Genotyping MALD markers is used to assess parental ancestry across a single chromosome in multiple cases (individuals with the disease of interest) versus
matched healthy controls. The region indicated by the star is derived more often from one of the parental populations only in the disease cases, indicating
that this region contains a disease-susceptibility locus. In the controls, the same region has an equal probability of originating from either parental population.

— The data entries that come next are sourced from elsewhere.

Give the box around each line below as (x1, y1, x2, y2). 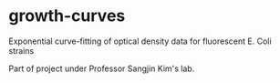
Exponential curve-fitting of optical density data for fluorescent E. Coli (8, 36, 272, 47)
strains (8, 45, 35, 56)
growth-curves (8, 5, 126, 26)
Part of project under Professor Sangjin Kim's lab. (8, 63, 195, 74)
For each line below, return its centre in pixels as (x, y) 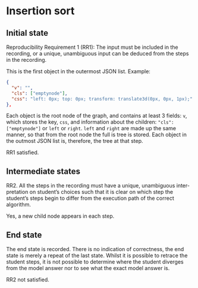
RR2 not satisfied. (28, 280)
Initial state (27, 33)
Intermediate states (43, 171)
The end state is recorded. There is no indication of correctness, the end (95, 249)
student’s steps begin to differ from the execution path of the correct (90, 198)
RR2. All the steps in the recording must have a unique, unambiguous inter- (98, 186)
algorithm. (19, 205)
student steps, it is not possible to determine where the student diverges (95, 262)

b | A theoretical example of how an admixture signal can be detected using the MALD method for a disease with a higher incidence in one parental
population (population A). The proportion of ancestry from population A in multiple individuals (both with the disease (cases) and without the disease
(controls)) is shown schematically for different positions on a single chromosome. An elevated ancestry proportion from population A in cases is evident at the
peak (marked by an arrow), which indicates the involvement of the corresponding genomic region in the disease. The peak can be identified by the higher (or
lower; not shown) level of ancestry that is seen in cases relative to the same region in controls, and/or relative to the remainder of the genome in cases (only
the neighbouring chromosomal region is shown here).]]
 Selective sweeps
An excess of linkage disequilibrium is known to be a signature of a selective sweep. While LD
between neutral loci is eliminated by a selective sweep at an intervening site, if the selected
site does not separate the neutral loci LD can be increased or decreased depending on their
proximity to the selected site. A further complication is that the age of the neutral
mutations relative to the selected one has critical consequences for the magnitude of LD. If
both neutral loci are closely linked to the selected site, mutations older than the selected
one will typically show strong LD and younger mutations will typically have little or no LD.
When both features are combined the result is a nonmonotonic relationship between the
proximity of a pair of neutral loci to a selected one and the strength of LD. Whether using
patterns of Linkage disequilibrium directly to make inferences about selective sweeps are
effective remains debatable due to the complications outlined above.
 Conclusion/ Future for LD studies
In human population genetics, the future of linkage disequilibrium is now. Very large-scale
GWA studies are underway. With technologies allowing the efficient genotyping of 500,000
or more SNPs and genotyping costs declining, re-sequencing studies including 1000
Genomkes project will be allowed to take place. With increased resolution of Linkage
disequilibrium patterns, the study of human history will focus from understanding the
average history of populations to understanding the history of different genomic regions.